Lokal przy ul. Kuźnickiej w dzielnicy Górna udało się jednak otworzyć przed szóstą rano i komisja wyborcza zaczęła działać bez opóźnienia. Informację tę potwierdziła rzeczniczka łódzkiej policji podinsp. Magdalena Zielińska.
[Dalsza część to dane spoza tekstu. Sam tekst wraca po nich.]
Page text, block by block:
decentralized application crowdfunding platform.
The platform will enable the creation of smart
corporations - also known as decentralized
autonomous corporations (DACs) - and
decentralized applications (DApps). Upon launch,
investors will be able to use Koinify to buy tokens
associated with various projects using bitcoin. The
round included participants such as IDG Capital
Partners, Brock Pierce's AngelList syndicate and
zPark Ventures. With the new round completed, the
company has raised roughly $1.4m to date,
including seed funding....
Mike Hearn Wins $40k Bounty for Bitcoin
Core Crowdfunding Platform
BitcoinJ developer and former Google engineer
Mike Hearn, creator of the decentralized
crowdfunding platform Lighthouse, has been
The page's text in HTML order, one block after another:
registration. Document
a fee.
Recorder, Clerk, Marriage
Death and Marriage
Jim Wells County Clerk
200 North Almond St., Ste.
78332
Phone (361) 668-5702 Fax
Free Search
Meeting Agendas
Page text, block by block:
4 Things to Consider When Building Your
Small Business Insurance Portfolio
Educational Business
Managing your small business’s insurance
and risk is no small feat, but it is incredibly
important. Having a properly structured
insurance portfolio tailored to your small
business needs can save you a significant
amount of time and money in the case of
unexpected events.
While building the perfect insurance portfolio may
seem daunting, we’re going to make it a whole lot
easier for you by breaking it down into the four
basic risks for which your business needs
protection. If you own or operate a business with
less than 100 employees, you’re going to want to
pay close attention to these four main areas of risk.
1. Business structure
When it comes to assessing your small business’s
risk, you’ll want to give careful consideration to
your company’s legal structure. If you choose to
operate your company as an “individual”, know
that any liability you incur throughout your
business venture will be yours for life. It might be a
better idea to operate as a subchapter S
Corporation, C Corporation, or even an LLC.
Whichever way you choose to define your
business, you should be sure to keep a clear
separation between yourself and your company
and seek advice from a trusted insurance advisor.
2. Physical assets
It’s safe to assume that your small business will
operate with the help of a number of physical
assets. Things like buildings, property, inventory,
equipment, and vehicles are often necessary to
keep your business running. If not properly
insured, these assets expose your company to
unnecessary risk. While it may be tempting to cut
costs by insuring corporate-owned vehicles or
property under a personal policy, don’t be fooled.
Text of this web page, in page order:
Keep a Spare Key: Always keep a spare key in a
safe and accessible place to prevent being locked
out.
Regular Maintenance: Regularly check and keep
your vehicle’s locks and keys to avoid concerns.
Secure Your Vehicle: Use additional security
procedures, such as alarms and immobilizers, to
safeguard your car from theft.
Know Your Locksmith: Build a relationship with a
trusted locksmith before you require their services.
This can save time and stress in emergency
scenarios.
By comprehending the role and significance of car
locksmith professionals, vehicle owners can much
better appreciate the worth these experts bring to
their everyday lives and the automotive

Natomiast w nocy na ulicy Sterlinga w centrum Łodzi policjanci zatrzymali 28-letniego studenta z Białorusi oraz 22-letnią mieszkankę Chojnic, którzy usiłowali wstrzyknąć klej w zamek drzwi lokalu wyborczego. Na razie nie znane są motywy ich działania. Policjanci nie wykluczają, że ci sami sprawcy uszkodzili zamek w drzwiach znajdującego się nieopodal lokalu kolejnej komisji przy ul. Zelwerowicza. Tam interweniowali strażacy, którzy weszli do budynku przez okno i otworzyli drzwi od środka, aby wpuścić członków komisji - wyjaśniła Zielińska.
Według komisarza wyborczego w Łodzi Macieja Krzemieniewskiego, wszystkie obwodowe komisje rozpoczęły pracę o szóstej rano i dotąd nie ma zgłoszeń o incydentach zakłócających ich pracę.
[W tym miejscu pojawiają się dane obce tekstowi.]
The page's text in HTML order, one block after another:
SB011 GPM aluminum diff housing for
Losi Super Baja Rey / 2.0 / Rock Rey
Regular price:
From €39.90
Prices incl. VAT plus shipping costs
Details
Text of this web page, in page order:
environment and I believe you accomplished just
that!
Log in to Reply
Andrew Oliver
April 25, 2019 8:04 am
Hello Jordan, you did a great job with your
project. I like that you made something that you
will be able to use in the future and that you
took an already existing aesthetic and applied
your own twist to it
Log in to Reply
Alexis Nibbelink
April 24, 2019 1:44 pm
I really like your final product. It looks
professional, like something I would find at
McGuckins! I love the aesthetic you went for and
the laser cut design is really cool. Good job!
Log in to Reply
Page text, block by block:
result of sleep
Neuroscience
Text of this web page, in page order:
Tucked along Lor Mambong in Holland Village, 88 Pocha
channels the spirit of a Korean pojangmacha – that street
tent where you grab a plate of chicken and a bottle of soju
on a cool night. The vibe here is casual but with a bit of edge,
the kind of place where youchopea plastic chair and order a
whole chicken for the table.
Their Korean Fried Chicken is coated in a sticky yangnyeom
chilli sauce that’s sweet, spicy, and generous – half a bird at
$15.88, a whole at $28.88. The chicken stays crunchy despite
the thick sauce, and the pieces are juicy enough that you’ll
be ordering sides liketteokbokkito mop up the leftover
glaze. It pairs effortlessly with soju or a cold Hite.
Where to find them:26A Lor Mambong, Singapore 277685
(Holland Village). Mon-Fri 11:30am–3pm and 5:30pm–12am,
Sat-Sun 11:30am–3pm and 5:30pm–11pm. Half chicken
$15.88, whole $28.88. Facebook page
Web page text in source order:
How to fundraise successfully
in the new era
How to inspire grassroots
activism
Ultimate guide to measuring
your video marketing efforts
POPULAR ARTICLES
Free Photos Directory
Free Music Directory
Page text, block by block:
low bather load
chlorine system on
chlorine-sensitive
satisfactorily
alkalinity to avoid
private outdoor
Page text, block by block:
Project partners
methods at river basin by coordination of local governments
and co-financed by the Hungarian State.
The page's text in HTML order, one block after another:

Do niedzielnego popołudnia policjanci zanotowali kilka przypadków naruszenia ciszy wyborczej. W podłódzkich Koluszkach zgłosił się brat kandydata na posła, który zawiadomił, iż nieznani sprawcy zrywali w sobotę plakaty wyborcze trzech kandydatów do parlamentu na słupach ogłoszeniowych na kilku ulicach miasta. Naklejali także plakaty jednego z kandydatów.
Natomiast mieszkaniec Skierniewic zgłosił, że otrzymał w niedzielę na telefon komórkowy SMS-a od nieznanego nadawcy, który agitował do głosowania na konkretną listę wyborczą. Wszystkie te sprawy wyjaśniają policjanci.